Getting Found in Google and How Google Sees You
You probably already get the basic concept that Google (or any
other search engine) crawls the internet and stores every web page it
finds in its index like a library catalog. To search for something,
you type in a word or phrase, and Google sorts through its collection
of pages and keywords and shows you its search engine results pages
(SERPs). If you have a business, with a website and you want
customers to find you, you want to be a part of this!
Getting on the list is simple, but getting a good spot on the list
takes a little understanding of how Google's brain thinks.

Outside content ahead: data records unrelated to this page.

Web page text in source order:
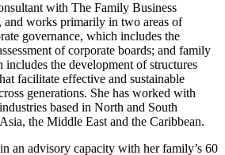
with The Family Business
and works primarily in two areas of
governance, which includes the
of corporate boards; and family
includes the development of structures
facilitate effective and sustainable
generations. She has worked with
based in North and South
the Middle East and the Caribbean.
an advisory capacity with her family’s 60
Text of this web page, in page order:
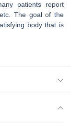
patients report
The goal of the
body that is
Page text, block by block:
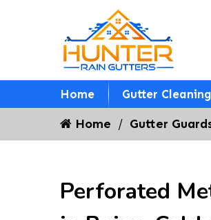
Home Gutter Cleaning
Home Gutter
Perforated
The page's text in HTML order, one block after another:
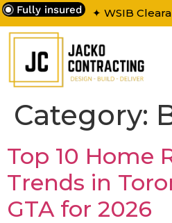
Fully insured ✦ WSIB
Category:
Top 10 Home
Trends in
GTA for 2026
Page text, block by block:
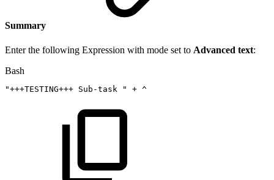
Summary
Enter the following Expression with mode set to Advanced text:
Bash
"+++TESTING+++ Sub-task " + ^
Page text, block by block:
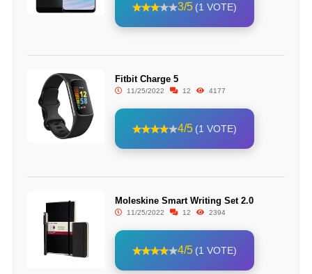
3/5 (1 VOTE)
Fitbit Charge 5
11/25/2022 12 4177
4/5 (1 VOTE)
Moleskine Smart Writing Set 2.0
11/25/2022 12 2394
4/5 (1 VOTE)
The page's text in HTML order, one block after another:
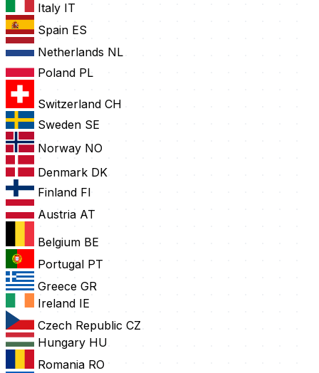
Italy IT
Spain ES
Netherlands NL
Poland PL
Switzerland CH
Sweden SE
Norway NO
Denmark DK
Finland FI
Austria AT
Belgium BE
Portugal PT
Greece GR
Ireland IE
Czech Republic CZ
Hungary HU
Romania RO

Have you ever wondered how or why Website X appears at the top of
the list while Website B is way out on page 10, even though its name
is an exact match to what you typed in? Google's measure of
“relevance” to what you searched for based on page title and
keywords within the page is actually only the little half of its
sorting process.
Google measures the “authority” of a web page using its own
trademarked algorithm called Pagerank, named after one of Google's
founders, Larry Page. Based on a project at Stanford University to
determine the credibility/importance of an academic document by how
many other papers make reference to that document, Google's Pagerank
determines how “important” a webpage is by how many other
webpages link to it. The more links your site gets, like getting
“votes”, the higher you'll rate in Pagerank. AND, if you get a
link from a high-ranking (“important”) site, your rank will jump
even more!
Ok, now how or where do you start? Make your website something
they'll want to come check out, create interesting content that
they'll want to see, and tell others about. Google crawls all of your
pages individually, not just your site, so make each page count.
You're not going to make the top of the list overnight, so the sooner
you get started, the better.
That's the game (the abridged version) you have to play if you
want your business to be found by any of the billions of consumers
that are on Google every day; and the kicker is, if you're not
playing, you're sending them to your competition who is.